Между тем Брумберг, по потерянному лицу Шиллинга убедившись насколько он прав, продолжает подводить Шиллинга к своей мысли. – Так что, для того чтобы я, как человек берущий за вас ответственность, не подвёл себя, – а я человек слова, – вы должны мне предоставить несколько больше доказательств в вашей идентичности, нежели одна внешность.

– Но что? – вопросил растерявшийся Шиллинг.

– Ну, – задумчиво посмотрел в себя и одновременно на Шиллинга Брумберг, – вы, к примеру, должны продемонстрировать свойственные только нашему дорогому («Цену гад набивает», – сразу сообразил Шиллинг) вице-президенту качества.

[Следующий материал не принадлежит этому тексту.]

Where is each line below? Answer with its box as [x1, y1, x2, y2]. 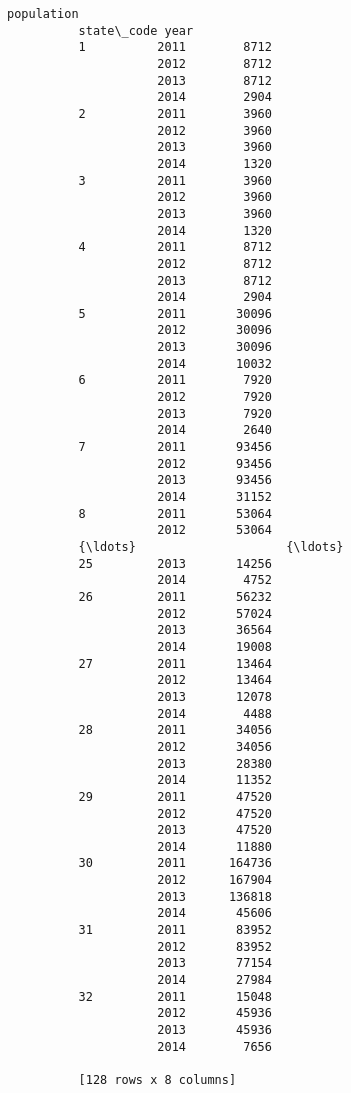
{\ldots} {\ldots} [78, 540, 344, 554]
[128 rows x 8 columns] [78, 1073, 237, 1087]
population [7, 7, 79, 21]
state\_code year [78, 23, 194, 38]
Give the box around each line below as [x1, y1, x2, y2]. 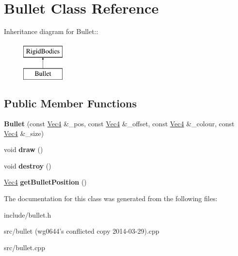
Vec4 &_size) [4, 128, 44, 138]
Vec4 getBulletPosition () [4, 177, 87, 187]
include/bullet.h [4, 209, 51, 220]
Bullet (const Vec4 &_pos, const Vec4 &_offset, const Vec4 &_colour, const [4, 119, 235, 129]
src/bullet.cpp [4, 242, 45, 252]
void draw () [4, 144, 43, 154]
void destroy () [4, 160, 51, 171]
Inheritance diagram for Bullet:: [4, 26, 98, 36]
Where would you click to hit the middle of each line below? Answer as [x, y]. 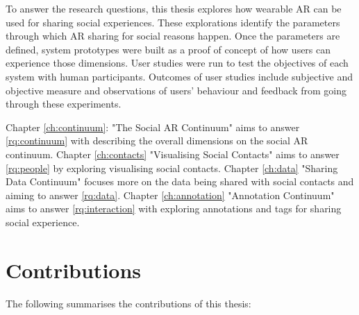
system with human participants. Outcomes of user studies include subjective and [179, 76]
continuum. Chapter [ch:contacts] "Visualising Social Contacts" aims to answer [173, 154]
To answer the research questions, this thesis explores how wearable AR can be [174, 8]
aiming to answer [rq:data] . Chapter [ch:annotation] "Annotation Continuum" [170, 195]
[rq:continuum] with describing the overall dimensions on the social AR [157, 141]
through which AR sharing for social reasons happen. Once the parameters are [173, 36]
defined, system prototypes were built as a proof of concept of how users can [168, 49]
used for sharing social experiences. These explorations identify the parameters [173, 22]
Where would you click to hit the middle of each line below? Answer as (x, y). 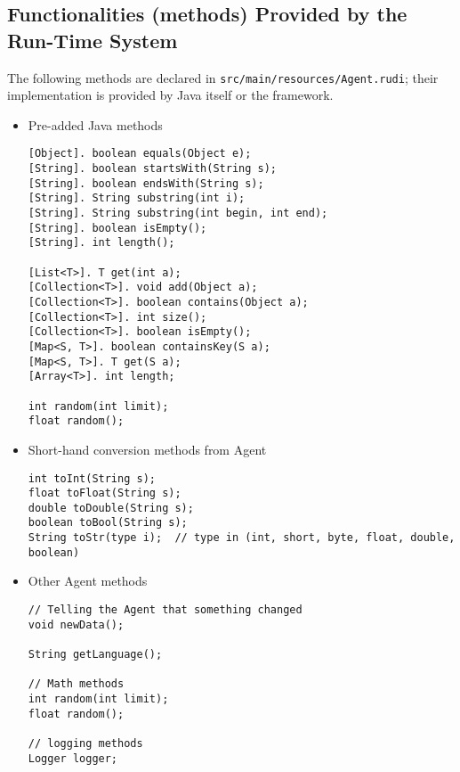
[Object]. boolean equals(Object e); (140, 154)
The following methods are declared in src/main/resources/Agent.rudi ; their (223, 77)
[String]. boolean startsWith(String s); (152, 169)
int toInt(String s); (92, 478)
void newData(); (76, 624)
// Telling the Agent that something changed (165, 610)
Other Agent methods (88, 581)
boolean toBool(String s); (108, 523)

– И какие? – задался вопросом Шиллинг.

– А вот если вы настоящий вице-президент Шиллинг, то вы бы знали. – Сказал Брумберг, внимательно глядя на Шиллинга, который впал в растерянность, не зная как ему быть. Но Брумберг ведь тоже собой характерен и он всегда в таких затруднительных для чужих голов случаях, найдёт, что предложить им. И он предлагает Шиллингу. – Впрочем, я не столь строг к людям, и вы во мне вызываете симпатию, – проговорил с новой улыбкой на лице Брумберг, – и я дам вам небольшую подсказку. – Брумберг сделал небольшую паузу, чтобы Шиллинг как следует настроил своё понимание того, на какие жертвы он идёт ради него и само собой оценил всё это.

– Наш вице-президент, не сказать, что б был слишком щедр, но ради дела он никогда не отказывал в своём вспоможении тем людям, от которых зависело это дело. – Не слишком громко и не слишком тихо, а так, чтобы здравомыслие Шиллинга убедилось в том, что никто ему не поможет кроме него, сказал Брумберг. И здравомыслие Шиллинга убедилось в этом, но не до конца. А иначе зачем, он так поспешно говорит о том, что и портмоне вместе с документами забыт где-то дома. Чего Брумбергу хватило, чтобы понять, что стоящий перед ним человек не серьёзный, чего им никогда не замечалось за вице-президентом Шиллингом. А раз так, то ему не о чём говорить с этим самозванцем. И Брумберг, обдав холодным взглядом этого самозванца, со словами: «Прошу прощения, меня ждут по настоящему настоящие люди», – обходит стороной Шиллинга и с высокоподнятой головой уходит прочь. Правда в нём всё же поселилась одна неуверенность насчёт этого самозванца, которую он высказал себе под ноги, когда уходил. – Такой же скупердяй, что и Шиллинг. Снега у него зимой не выпросишь».

Между тем поникший Шиллинг, чья уверенность в себе, после всех этих встреч, устремилась вниз, совсем забыл о благоразумии и остановил на своём пути в здание конгресса самого главу одной из центральных спецслужб, генерала Гилмора. И не просто остановил, а своим туманным вопросом сбил его со всякого разумения и заставил в волнении напрячься.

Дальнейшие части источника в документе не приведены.